Task description
Every line below that holds the string "Aufgabe" should be copied.

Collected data
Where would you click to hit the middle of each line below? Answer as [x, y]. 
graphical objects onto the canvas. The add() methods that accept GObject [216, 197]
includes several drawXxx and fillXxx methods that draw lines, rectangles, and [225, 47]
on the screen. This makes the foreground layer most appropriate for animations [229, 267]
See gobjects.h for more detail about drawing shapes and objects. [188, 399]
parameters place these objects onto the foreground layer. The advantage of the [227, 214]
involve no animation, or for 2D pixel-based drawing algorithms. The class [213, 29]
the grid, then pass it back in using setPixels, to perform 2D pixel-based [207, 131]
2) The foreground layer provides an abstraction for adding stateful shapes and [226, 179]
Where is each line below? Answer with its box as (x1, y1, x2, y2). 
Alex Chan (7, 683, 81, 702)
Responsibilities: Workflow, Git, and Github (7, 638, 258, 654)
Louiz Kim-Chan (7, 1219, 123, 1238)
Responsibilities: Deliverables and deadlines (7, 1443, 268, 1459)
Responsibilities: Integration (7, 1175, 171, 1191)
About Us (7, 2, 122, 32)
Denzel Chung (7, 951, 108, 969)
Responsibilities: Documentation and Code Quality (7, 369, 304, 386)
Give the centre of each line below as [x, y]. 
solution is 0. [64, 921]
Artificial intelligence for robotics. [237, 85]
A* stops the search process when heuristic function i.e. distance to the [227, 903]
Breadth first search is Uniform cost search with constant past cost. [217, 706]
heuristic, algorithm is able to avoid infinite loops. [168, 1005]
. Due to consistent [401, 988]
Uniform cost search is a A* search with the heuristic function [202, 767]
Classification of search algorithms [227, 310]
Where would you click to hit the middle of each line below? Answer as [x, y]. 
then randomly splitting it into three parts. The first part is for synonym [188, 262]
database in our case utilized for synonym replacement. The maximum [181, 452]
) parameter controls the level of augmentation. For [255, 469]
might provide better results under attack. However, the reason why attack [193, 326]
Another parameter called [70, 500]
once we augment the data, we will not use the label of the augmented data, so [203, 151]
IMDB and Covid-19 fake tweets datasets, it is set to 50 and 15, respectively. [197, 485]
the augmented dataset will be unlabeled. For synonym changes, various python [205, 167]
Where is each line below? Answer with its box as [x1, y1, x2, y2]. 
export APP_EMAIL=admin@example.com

==

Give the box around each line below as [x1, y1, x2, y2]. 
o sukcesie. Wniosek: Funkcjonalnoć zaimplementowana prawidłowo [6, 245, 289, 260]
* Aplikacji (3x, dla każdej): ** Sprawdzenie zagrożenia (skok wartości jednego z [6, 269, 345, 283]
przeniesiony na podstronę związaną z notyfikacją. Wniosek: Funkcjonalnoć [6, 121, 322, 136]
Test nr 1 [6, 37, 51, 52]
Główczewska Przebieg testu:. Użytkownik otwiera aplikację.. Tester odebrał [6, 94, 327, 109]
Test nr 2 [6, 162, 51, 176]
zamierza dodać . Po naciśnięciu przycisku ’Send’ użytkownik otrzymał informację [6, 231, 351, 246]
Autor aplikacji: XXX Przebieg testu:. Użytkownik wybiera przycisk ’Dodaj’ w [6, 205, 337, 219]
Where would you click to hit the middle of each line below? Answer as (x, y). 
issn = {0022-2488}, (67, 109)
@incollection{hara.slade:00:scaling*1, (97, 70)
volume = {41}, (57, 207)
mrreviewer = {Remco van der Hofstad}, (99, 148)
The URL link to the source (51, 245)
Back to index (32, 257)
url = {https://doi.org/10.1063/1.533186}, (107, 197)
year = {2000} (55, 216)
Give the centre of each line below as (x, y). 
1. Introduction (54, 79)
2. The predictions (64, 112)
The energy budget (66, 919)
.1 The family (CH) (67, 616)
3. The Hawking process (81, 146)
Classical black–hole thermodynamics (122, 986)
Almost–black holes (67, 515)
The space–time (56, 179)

==

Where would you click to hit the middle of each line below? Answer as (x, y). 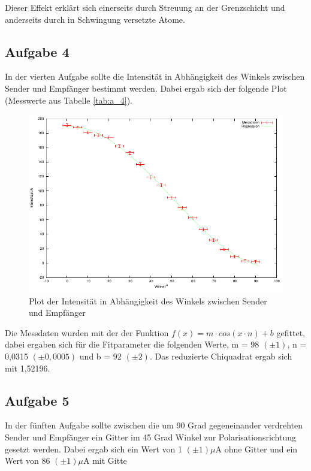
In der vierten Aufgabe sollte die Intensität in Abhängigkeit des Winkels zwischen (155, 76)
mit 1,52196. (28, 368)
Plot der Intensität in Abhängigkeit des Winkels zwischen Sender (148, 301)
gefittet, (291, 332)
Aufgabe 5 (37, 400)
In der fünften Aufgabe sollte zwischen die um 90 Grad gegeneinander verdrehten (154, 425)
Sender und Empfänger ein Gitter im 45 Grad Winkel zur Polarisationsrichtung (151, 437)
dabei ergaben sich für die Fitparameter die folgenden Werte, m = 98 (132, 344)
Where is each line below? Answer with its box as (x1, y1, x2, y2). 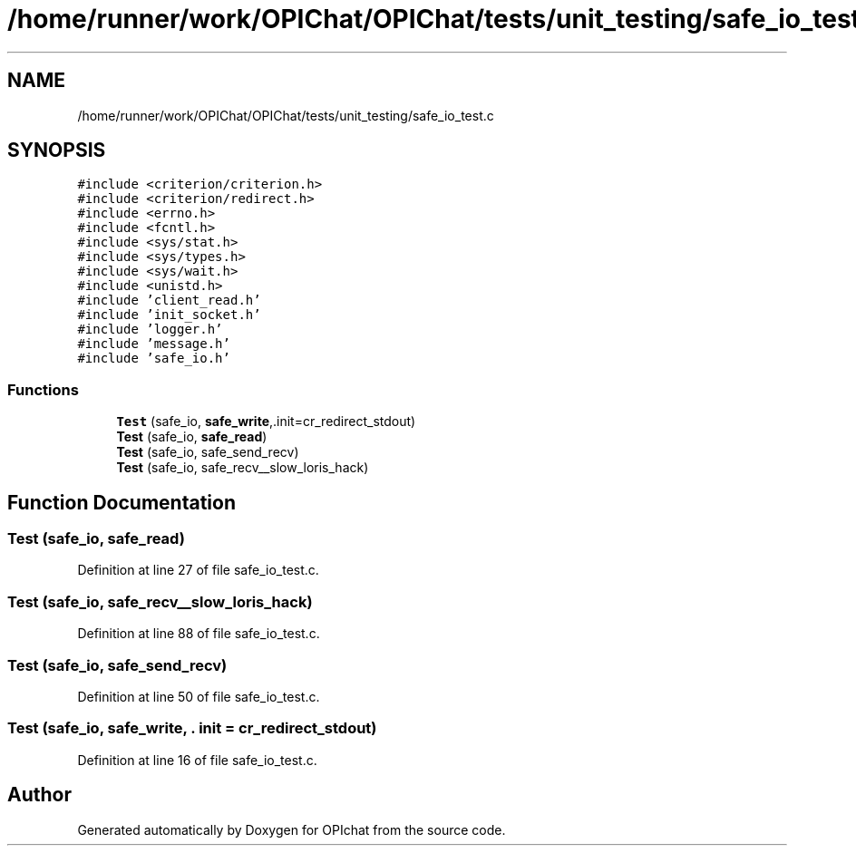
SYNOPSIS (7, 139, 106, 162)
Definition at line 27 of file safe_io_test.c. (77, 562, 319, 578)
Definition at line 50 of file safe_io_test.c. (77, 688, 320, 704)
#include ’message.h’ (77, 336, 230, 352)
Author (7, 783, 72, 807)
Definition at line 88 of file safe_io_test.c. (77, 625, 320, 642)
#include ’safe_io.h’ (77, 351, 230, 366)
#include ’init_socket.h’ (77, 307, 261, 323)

Finished task
In der vierten Aufgabe sollte die Intensität in Abhängigkeit des Winkels zwischen (155, 76)
Aufgabe 5 (37, 400)
In der fünften Aufgabe sollte zwischen die um 90 Grad gegeneinander verdrehten (154, 425)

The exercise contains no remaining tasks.